**What the task requires:**
The copy you return must begin at the line containing "the theoretical advancement" and end at the final line of the listing below, with every picture left out.
┄┄┄┄┄┄
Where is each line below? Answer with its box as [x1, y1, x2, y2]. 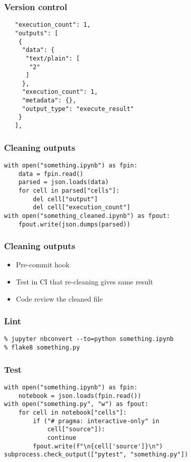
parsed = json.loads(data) [18, 179, 109, 186]
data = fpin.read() [18, 170, 84, 178]
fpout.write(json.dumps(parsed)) [18, 220, 131, 228]
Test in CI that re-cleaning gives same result [16, 276, 153, 287]
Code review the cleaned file [16, 293, 103, 304]
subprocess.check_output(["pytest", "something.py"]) [4, 451, 188, 458]
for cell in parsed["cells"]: [18, 187, 120, 194]
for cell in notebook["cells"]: [18, 409, 127, 416]
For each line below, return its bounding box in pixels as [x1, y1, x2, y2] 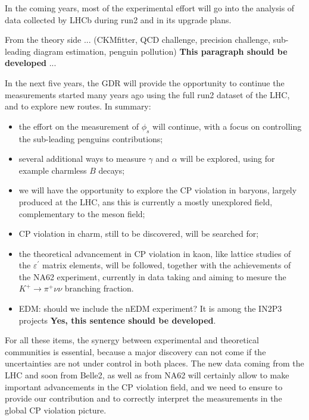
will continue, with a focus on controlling [152, 120, 302, 132]
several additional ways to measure [18, 152, 146, 165]
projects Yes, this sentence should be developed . [18, 314, 216, 326]
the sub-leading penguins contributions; [18, 132, 163, 145]
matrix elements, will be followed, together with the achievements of [42, 259, 291, 271]
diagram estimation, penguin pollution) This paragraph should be [33, 45, 288, 57]
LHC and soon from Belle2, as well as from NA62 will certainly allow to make [5, 369, 289, 381]
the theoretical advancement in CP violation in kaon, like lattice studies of [18, 247, 291, 259]
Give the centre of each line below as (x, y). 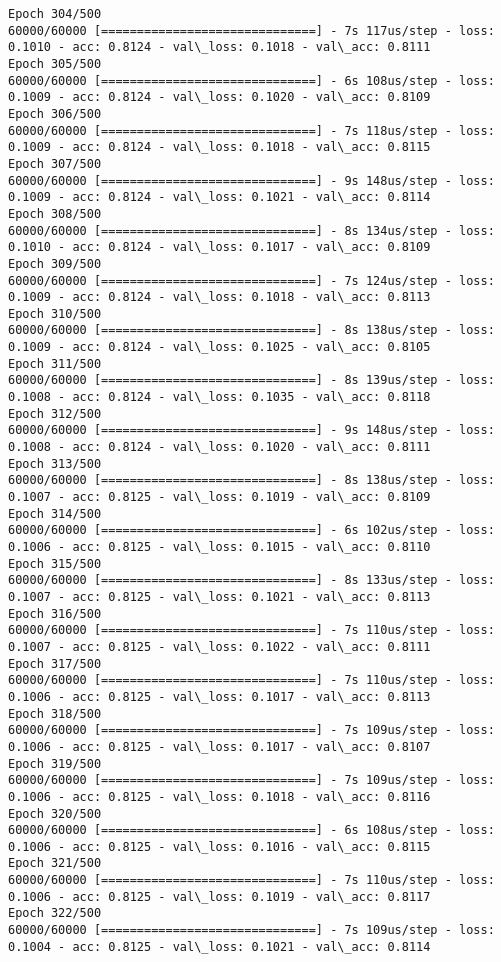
┄┄┄┄┄┄
**The answer:**
the theoretical advancement in CP violation in kaon, like lattice studies of [18, 247, 291, 259]
Give the centre of each line below as (x, y). 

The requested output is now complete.